▶ GIVEN RECORDS:
=-=-=-=-=

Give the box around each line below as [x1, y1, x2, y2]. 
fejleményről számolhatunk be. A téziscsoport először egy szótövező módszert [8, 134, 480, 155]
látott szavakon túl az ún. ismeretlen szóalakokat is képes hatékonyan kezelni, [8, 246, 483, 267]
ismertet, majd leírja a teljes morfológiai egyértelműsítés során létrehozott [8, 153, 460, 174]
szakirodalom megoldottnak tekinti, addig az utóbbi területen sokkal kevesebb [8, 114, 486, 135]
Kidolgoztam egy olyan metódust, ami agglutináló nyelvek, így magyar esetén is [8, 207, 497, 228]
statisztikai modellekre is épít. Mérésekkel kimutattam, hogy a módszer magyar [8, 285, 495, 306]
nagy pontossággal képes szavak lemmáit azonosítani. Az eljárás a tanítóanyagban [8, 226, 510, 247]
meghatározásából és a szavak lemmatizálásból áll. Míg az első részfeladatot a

=-=-=-=-=

▶ TASK TO CARRY OUT: In full, transcribe each entry of the material exactly.

▶ THE ANSWER:
Give the box around each line below as [x1, y1, x2, y2]. 
fejleményről számolhatunk be. A téziscsoport először egy szótövező módszert [8, 134, 480, 155]
látott szavakon túl az ún. ismeretlen szóalakokat is képes hatékonyan kezelni, [8, 246, 483, 267]
ismertet, majd leírja a teljes morfológiai egyértelműsítés során létrehozott [8, 153, 460, 174]
szakirodalom megoldottnak tekinti, addig az utóbbi területen sokkal kevesebb [8, 114, 486, 135]
Kidolgoztam egy olyan metódust, ami agglutináló nyelvek, így magyar esetén is [8, 207, 497, 228]
statisztikai modellekre is épít. Mérésekkel kimutattam, hogy a módszer magyar [8, 285, 495, 306]
nagy pontossággal képes szavak lemmáit azonosítani. Az eljárás a tanítóanyagban [8, 226, 510, 247]
meghatározásából és a szavak lemmatizálásból áll. Míg az első részfeladatot a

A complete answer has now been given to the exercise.